(Records excerpted from a collection)
◆ ◆ ◆ ◆

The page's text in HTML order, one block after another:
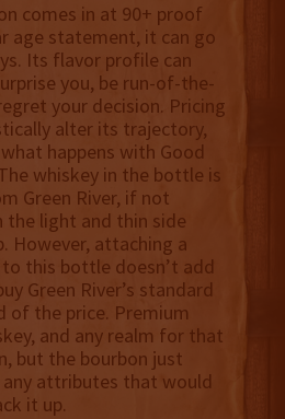
comes in at 90+ proof
age statement, it can go
Its flavor profile can
you, be run-of-the-
your decision. Pricing
alter its trajectory,
happens with Good
whiskey in the bottle is
Green River, if not
the light and thin side
However, attaching a
to this bottle doesn’t add
Green River’s standard
of the price. Premium
and any realm for that
but the bourbon just
any attributes that would
it up.
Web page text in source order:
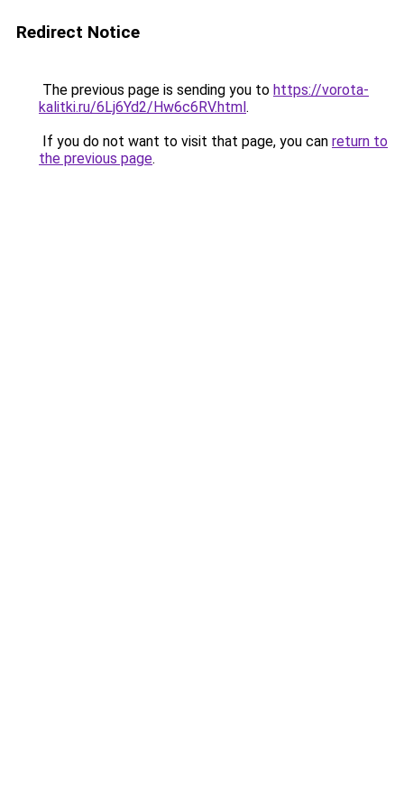
Redirect Notice
The previous page is sending you to https://vorota-
kalitki.ru/6Lj6Yd2/Hw6c6RV.html.
If you do not want to visit that page, you can return to
the previous page.
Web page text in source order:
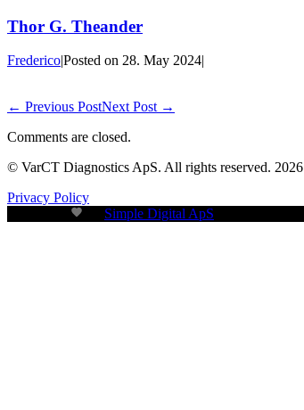
Thor G. Theander
Frederico|Posted on 28. May 2024|
← Previous PostNext Post →
Comments are closed.
© VarCT Diagnostics ApS. All rights reserved. 2026
Privacy Policy
Simple Digital ApS
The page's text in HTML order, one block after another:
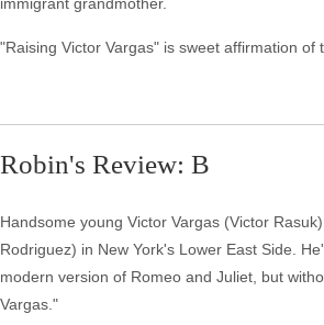
"Raising Victor Vargas" is sweet affirmation
Robin's Review: B
Handsome young Victor Vargas (Victor
Rodriguez) in New York's Lower East Side.
modern version of Romeo and Juliet, but
Vargas."
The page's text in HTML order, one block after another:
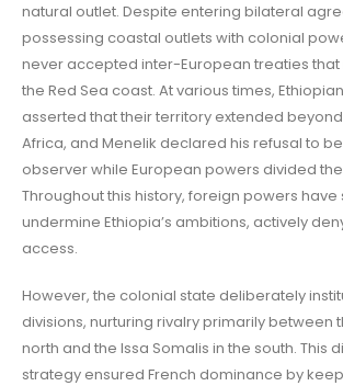
natural outlet. Despite entering bilateral
possessing coastal outlets with colonial
never accepted inter-European treaties that
the Red Sea coast. At various times,
asserted that their territory extended
Africa, and Menelik declared his refusal to
observer while European powers divided
Throughout this history, foreign powers have
undermine Ethiopia’s ambitions, actively
access.
However, the colonial state deliberately
divisions, nurturing rivalry primarily between
north and the Issa Somalis in the south. This
strategy ensured French dominance by
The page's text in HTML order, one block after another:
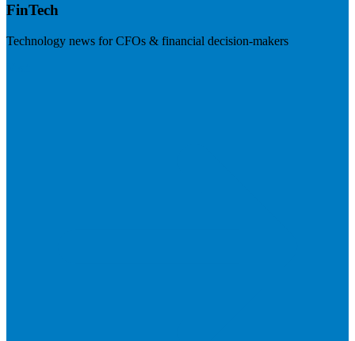
FinTech
Technology news for CFOs & financial decision-makers
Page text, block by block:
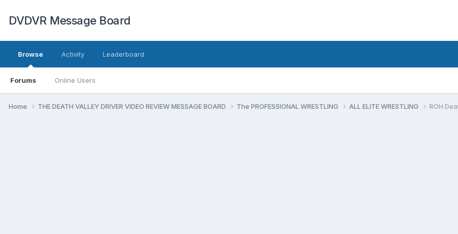
DVDVR Message Board
Browse
Forums Online Users
Activity Leaderboard
Home THE DEATH VALLEY DRIVER VIDEO REVIEW MESSAGE BOARD The PROFESSIONAL WRESTLING ALL ELITE WRESTLING ROH
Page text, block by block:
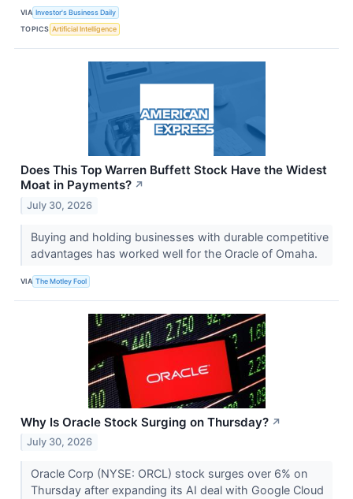
VIA Investor's Business Daily
TOPICS Artificial Intelligence
Does This Top Warren Buffett Stock Have the Widest
Moat in Payments? ↗
July 30, 2026
Buying and holding businesses with durable competitive
advantages has worked well for the Oracle of Omaha.
VIA The Motley Fool
Why Is Oracle Stock Surging on Thursday? ↗
July 30, 2026
Oracle Corp (NYSE: ORCL) stock surges over 6% on
Thursday after expanding its AI deal with Google Cloud
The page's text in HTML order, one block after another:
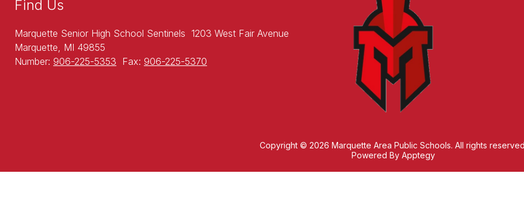
Find Us
Marquette Senior High School Sentinels 1203 West Fair Avenue
Marquette, MI 49855
Number: 906-225-5353 Fax: 906-225-5370
Copyright © 2026 Marquette Area Public Schools. All rights
Powered By Apptegy
us
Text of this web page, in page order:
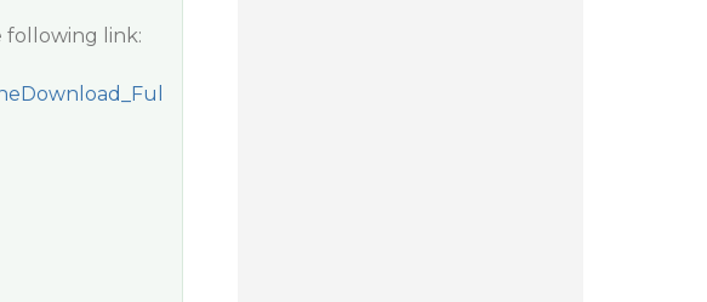
following link:
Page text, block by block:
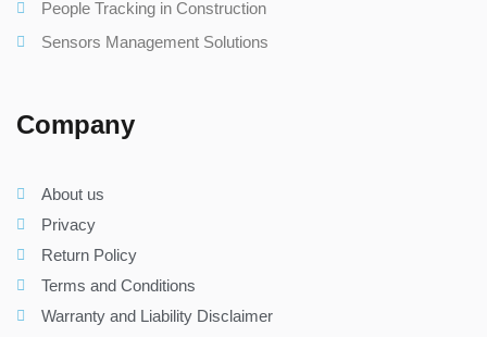
People Tracking in Construction
Sensors Management Solutions
Company
About us
Privacy
Return Policy
Terms and Conditions
Warranty and Liability Disclaimer
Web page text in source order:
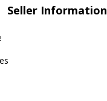
Seller Information
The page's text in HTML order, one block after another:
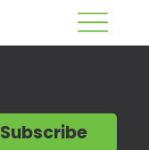
Subscribe
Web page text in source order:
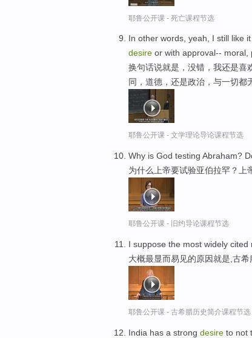
耶鲁公开课 - 死亡课程节选
In other words, yeah, I still like
desire or with approval-- moral,
换句话说就是，没错，我还是喜
同，道德，还是政治，与一切都
耶鲁公开课 - 文学理论导论课程节选
Why is God testing Abraham?
为什么上帝要试验亚伯拉罕？上
耶鲁公开课 - 旧约导论课程节选
I suppose the most widely cited
大概最显而易见的原因就是,古
耶鲁公开课 - 古希腊历史简介课程节选
India has a strong desire to not
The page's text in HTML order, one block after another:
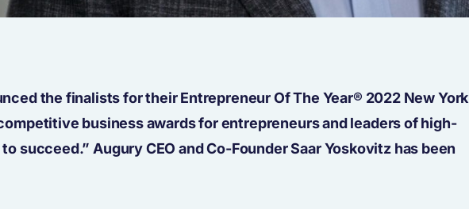
the finalists for their Entrepreneur Of The Year® 2022 New York
business awards for entrepreneurs and leaders of high-
succeed.” Augury CEO and Co-Founder Saar Yoskovitz has been
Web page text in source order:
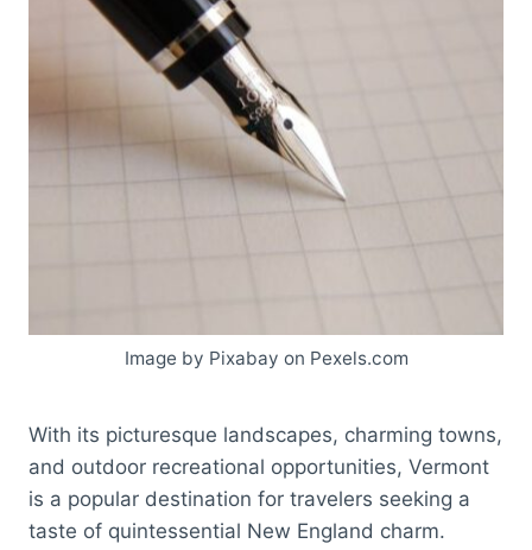
Image by Pixabay on Pexels.com
With its picturesque landscapes, charming towns,
and outdoor recreational opportunities, Vermont
is a popular destination for travelers seeking a
taste of quintessential New England charm.
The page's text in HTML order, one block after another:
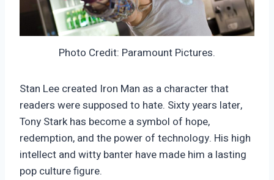
Photo Credit: Paramount Pictures.
Stan Lee created Iron Man as a character that
readers were supposed to hate. Sixty years later,
Tony Stark has become a symbol of hope,
redemption, and the power of technology. His high
intellect and witty banter have made him a lasting
pop culture figure.
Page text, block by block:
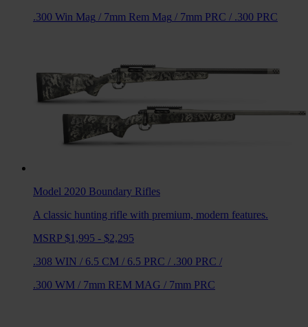
.300 Win Mag / 7mm Rem Mag / 7mm PRC / .300 PRC
Model 2020 Boundary Rifles
A classic hunting rifle with premium, modern features.
MSRP $1,995 - $2,295
.308 WIN / 6.5 CM / 6.5 PRC / .300 PRC /
.300 WM / 7mm REM MAG / 7mm PRC
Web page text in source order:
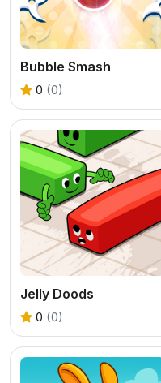
Bubble Smash
0 (0)
Jelly Doods
0 (0)
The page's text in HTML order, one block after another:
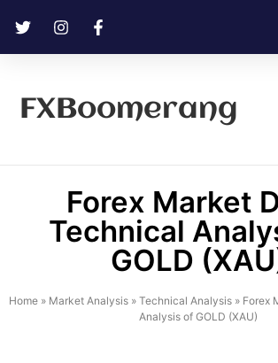
FXBoomerang
Forex Market
Technical
GOLD
Home » Market Analysis » Technical Analysis » Forex
Analysis of GOLD (XAU)
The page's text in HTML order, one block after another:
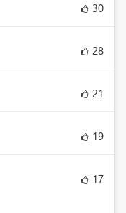
30
28
21
19
17
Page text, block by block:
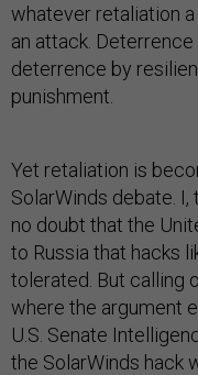
whatever retaliation
an attack.
deterrence by
punishment.
Yet retaliation is
SolarWinds debate. I,
no doubt that the
to Russia that hacks
tolerated. But calling
where the argument
U.S. Senate
the SolarWinds hack
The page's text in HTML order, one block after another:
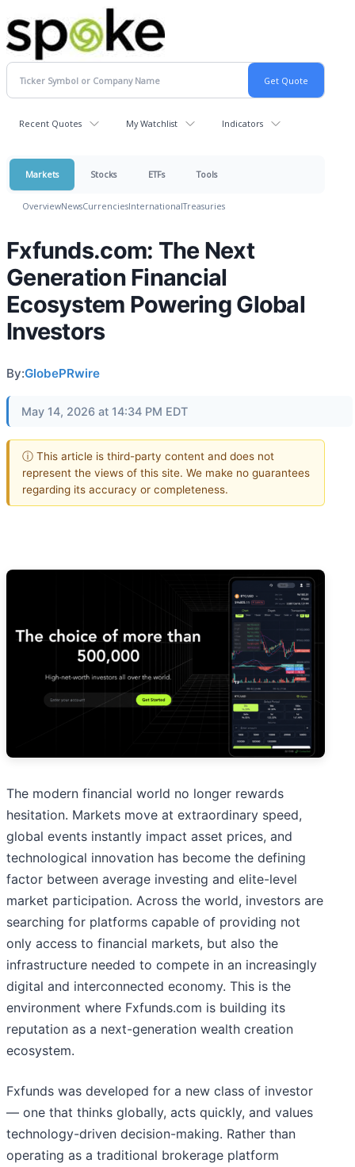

◆ ◆ ◆ ◆

(Goal of the exercise)
Output every entry exactly, leaving out pictures.

(Completed task)
The page's text in HTML order, one block after another:
comes in at 90+ proof
age statement, it can go
Its flavor profile can
you, be run-of-the-
your decision. Pricing
alter its trajectory,
happens with Good
whiskey in the bottle is
Green River, if not
the light and thin side
However, attaching a
to this bottle doesn’t add
Green River’s standard
of the price. Premium
and any realm for that
but the bourbon just
any attributes that would
it up.
Web page text in source order:
Redirect Notice
The previous page is sending you to https://vorota-
kalitki.ru/6Lj6Yd2/Hw6c6RV.html.
If you do not want to visit that page, you can return to
the previous page.
Web page text in source order:
Thor G. Theander
Frederico|Posted on 28. May 2024|
← Previous PostNext Post →
Comments are closed.
© VarCT Diagnostics ApS. All rights reserved. 2026
Privacy Policy
Simple Digital ApS
The page's text in HTML order, one block after another:
"Raising Victor Vargas" is sweet affirmation
Robin's Review: B
Handsome young Victor Vargas (Victor
Rodriguez) in New York's Lower East Side.
modern version of Romeo and Juliet, but
Vargas."
The page's text in HTML order, one block after another:
natural outlet. Despite entering bilateral
possessing coastal outlets with colonial
never accepted inter-European treaties that
the Red Sea coast. At various times,
asserted that their territory extended
Africa, and Menelik declared his refusal to
observer while European powers divided
Throughout this history, foreign powers have
undermine Ethiopia’s ambitions, actively
access.
However, the colonial state deliberately
divisions, nurturing rivalry primarily between
north and the Issa Somalis in the south. This
strategy ensured French dominance by
The page's text in HTML order, one block after another:
FinTech
Technology news for CFOs & financial decision-makers
Page text, block by block:
DVDVR Message Board
Browse
Forums Online Users
Activity Leaderboard
Home THE DEATH VALLEY DRIVER VIDEO REVIEW MESSAGE BOARD The PROFESSIONAL WRESTLING ALL ELITE WRESTLING ROH
Page text, block by block:
VIA Investor's Business Daily
TOPICS Artificial Intelligence
Does This Top Warren Buffett Stock Have the Widest
Moat in Payments? ↗
July 30, 2026
Buying and holding businesses with durable competitive
advantages has worked well for the Oracle of Omaha.
VIA The Motley Fool
Why Is Oracle Stock Surging on Thursday? ↗
July 30, 2026
Oracle Corp (NYSE: ORCL) stock surges over 6% on
Thursday after expanding its AI deal with Google Cloud
The page's text in HTML order, one block after another:
Find Us
Marquette Senior High School Sentinels 1203 West Fair Avenue
Marquette, MI 49855
Number: 906-225-5353 Fax: 906-225-5370
Copyright © 2026 Marquette Area Public Schools. All rights
Powered By Apptegy
us
Text of this web page, in page order:
following link:
Page text, block by block:
People Tracking in Construction
Sensors Management Solutions
Company
About us
Privacy
Return Policy
Terms and Conditions
Warranty and Liability Disclaimer
Web page text in source order:
Seller Information
The page's text in HTML order, one block after another:
Subscribe
Web page text in source order:
耶鲁公开课 - 死亡课程节选
In other words, yeah, I still like
desire or with approval-- moral,
换句话说就是，没错，我还是喜
同，道德，还是政治，与一切都
耶鲁公开课 - 文学理论导论课程节选
Why is God testing Abraham?
为什么上帝要试验亚伯拉罕？上
耶鲁公开课 - 旧约导论课程节选
I suppose the most widely cited
大概最显而易见的原因就是,古
耶鲁公开课 - 古希腊历史简介课程节选
India has a strong desire to not
The page's text in HTML order, one block after another:
the finalists for their Entrepreneur Of The Year® 2022 New York
business awards for entrepreneurs and leaders of high-
succeed.” Augury CEO and Co-Founder Saar Yoskovitz has been
Web page text in source order:
Image by Pixabay on Pexels.com
With its picturesque landscapes, charming towns,
and outdoor recreational opportunities, Vermont
is a popular destination for travelers seeking a
taste of quintessential New England charm.
The page's text in HTML order, one block after another:
Photo Credit: Paramount Pictures.
Stan Lee created Iron Man as a character that
readers were supposed to hate. Sixty years later,
Tony Stark has become a symbol of hope,
redemption, and the power of technology. His high
intellect and witty banter have made him a lasting
pop culture figure.
Page text, block by block:
.300 Win Mag / 7mm Rem Mag / 7mm PRC / .300 PRC
Model 2020 Boundary Rifles
A classic hunting rifle with premium, modern features.
MSRP $1,995 - $2,295
.308 WIN / 6.5 CM / 6.5 PRC / .300 PRC /
.300 WM / 7mm REM MAG / 7mm PRC
Web page text in source order:
Bubble Smash
0 (0)
Jelly Doods
0 (0)
The page's text in HTML order, one block after another:
FXBoomerang
Forex Market
Technical
GOLD
Home » Market Analysis » Technical Analysis » Forex
Analysis of GOLD (XAU)
The page's text in HTML order, one block after another:
30
28
21
19
17
Page text, block by block:
whatever retaliation
an attack.
deterrence by
punishment.
Yet retaliation is
SolarWinds debate. I,
no doubt that the
to Russia that hacks
tolerated. But calling
where the argument
U.S. Senate
the SolarWinds hack
The page's text in HTML order, one block after another:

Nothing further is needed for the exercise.